Após uma difícil deliberação, da qual participaram tantos jogos incríveis cujos temas foram derivados de questões sociais e de identidade super atuais, chegamos finalmente a uma conclusão.

O Alvo, jogo criado por Raul Fontoura que lida com a toxicidade masculina e identidade, leva os jogadores a adotarem as personas de jovens garotos, cujo objetivo é o de não tornar-se o referido alvo, um bode expiatório no qual o grupo descontará todas as suas frustrações coletivas, e as dificuldades de encontrarem suas próprias identidades no mundo masculino.

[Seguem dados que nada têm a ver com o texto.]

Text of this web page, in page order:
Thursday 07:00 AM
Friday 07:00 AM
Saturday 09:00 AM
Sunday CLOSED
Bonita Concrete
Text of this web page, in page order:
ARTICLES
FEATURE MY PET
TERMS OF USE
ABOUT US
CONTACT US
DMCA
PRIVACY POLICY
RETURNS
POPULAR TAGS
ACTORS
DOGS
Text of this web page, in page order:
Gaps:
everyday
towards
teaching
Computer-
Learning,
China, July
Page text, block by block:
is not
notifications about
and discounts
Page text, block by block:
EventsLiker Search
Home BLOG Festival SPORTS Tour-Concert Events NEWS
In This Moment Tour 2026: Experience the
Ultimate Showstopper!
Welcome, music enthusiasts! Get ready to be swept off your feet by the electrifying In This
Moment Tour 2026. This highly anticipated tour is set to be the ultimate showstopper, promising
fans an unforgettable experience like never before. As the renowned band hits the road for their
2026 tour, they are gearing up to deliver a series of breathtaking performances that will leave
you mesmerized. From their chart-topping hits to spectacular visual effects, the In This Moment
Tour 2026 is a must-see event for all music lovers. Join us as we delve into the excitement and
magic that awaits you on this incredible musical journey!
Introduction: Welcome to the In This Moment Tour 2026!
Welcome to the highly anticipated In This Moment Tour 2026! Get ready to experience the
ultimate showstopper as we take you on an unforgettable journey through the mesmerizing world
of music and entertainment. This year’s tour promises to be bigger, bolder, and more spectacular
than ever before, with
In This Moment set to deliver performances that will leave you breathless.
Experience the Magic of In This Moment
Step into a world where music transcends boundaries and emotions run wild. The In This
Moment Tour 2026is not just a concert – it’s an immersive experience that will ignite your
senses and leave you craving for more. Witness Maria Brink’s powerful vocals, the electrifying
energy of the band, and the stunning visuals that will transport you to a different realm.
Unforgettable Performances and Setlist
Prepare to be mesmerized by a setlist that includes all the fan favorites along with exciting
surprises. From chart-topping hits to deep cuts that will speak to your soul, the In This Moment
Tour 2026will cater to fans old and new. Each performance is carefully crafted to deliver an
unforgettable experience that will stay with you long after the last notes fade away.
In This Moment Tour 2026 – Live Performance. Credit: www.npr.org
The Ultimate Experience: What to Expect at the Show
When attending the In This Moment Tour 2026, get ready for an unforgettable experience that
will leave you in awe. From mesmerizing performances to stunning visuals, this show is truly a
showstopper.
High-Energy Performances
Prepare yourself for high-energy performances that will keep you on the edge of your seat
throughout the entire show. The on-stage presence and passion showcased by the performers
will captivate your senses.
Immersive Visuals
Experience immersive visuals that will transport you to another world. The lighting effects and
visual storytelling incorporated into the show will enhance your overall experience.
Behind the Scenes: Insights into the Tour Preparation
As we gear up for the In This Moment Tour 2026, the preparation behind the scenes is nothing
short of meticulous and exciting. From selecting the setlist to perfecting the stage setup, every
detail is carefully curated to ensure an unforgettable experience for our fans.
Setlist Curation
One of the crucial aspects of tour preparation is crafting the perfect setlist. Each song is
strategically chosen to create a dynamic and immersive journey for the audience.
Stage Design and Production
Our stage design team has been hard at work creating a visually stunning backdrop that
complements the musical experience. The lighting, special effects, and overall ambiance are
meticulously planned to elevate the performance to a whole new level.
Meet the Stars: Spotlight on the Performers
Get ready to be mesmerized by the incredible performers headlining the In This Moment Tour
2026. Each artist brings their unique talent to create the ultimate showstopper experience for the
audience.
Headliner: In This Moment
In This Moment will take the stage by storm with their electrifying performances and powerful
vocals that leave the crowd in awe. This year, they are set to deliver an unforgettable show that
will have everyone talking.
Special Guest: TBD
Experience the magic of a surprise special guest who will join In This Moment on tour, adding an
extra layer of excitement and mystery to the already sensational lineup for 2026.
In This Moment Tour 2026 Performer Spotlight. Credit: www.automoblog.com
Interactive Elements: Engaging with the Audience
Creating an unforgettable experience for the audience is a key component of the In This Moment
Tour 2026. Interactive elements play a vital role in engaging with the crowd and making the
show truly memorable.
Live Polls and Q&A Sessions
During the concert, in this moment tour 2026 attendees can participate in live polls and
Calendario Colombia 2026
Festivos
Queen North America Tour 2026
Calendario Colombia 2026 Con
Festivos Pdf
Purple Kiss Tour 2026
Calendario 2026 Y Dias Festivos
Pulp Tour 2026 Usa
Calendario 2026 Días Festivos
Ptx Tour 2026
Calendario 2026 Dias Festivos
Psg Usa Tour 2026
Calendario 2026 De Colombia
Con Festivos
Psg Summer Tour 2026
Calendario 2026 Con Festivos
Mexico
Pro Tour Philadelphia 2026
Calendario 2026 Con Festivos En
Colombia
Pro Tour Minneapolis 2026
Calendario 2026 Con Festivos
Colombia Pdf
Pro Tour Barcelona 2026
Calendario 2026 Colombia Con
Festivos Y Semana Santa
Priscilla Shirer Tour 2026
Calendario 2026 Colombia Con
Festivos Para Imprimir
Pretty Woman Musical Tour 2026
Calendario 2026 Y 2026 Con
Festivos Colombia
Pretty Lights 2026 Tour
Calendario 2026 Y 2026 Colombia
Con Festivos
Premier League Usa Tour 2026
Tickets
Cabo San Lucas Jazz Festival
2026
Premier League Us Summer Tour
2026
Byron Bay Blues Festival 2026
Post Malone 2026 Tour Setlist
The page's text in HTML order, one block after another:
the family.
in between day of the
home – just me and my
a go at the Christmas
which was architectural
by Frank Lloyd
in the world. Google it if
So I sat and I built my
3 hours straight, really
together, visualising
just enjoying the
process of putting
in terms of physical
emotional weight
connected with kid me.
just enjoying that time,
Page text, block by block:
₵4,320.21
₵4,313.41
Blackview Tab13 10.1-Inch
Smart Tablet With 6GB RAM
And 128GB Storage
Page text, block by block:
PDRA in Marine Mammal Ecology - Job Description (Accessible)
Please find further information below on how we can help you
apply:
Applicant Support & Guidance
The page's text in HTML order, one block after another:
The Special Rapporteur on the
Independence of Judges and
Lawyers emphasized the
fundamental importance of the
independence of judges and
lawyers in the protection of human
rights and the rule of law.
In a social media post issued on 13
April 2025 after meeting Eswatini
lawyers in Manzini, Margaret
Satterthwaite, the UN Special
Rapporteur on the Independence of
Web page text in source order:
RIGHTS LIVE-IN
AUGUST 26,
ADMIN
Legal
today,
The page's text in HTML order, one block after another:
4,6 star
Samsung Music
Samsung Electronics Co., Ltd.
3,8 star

A mecânica de uso de cartas para forçarem os outros a descartarem suas mãos através de ações de bullying estabelece um vínculo psicológico bem interessante, no qual o jogador se vê cada vez mais próximo de se tornar o alvo principal na medida em que tiver menos cartas em sua mão. Além disso, com poucas cartas, menores as possibilidades de tentar redirecionar o bullying para outro membro do grupo. Além de mostrar como é desesperador tornar-se cada vez um alvo mais fácil, os jogadores ainda experimentam a necessidade de defender-se transformando outro no alvo da vez, representando de forma brilhante a masculinidade tóxica à qual esses jovens garotos são submetidos. Apontar a suposta fraqueza do outro de forma a mascarar seus próprios temores e segredos.

As fases do jogo remetem aos momentos de um dia na escola, entre as aulas (durante as quais os personagens se apresentam e definem algumas características), e principalmente durante o recreio, onde o cerne da partida ocorre. Assim que um alvo é definido e sofre os ataques dos colegas, o jogo entra em um endgame tenso e que vai parecer tristemente familiar aos olhos dos participantes, estabelecendo um ciclo completo em uma partida.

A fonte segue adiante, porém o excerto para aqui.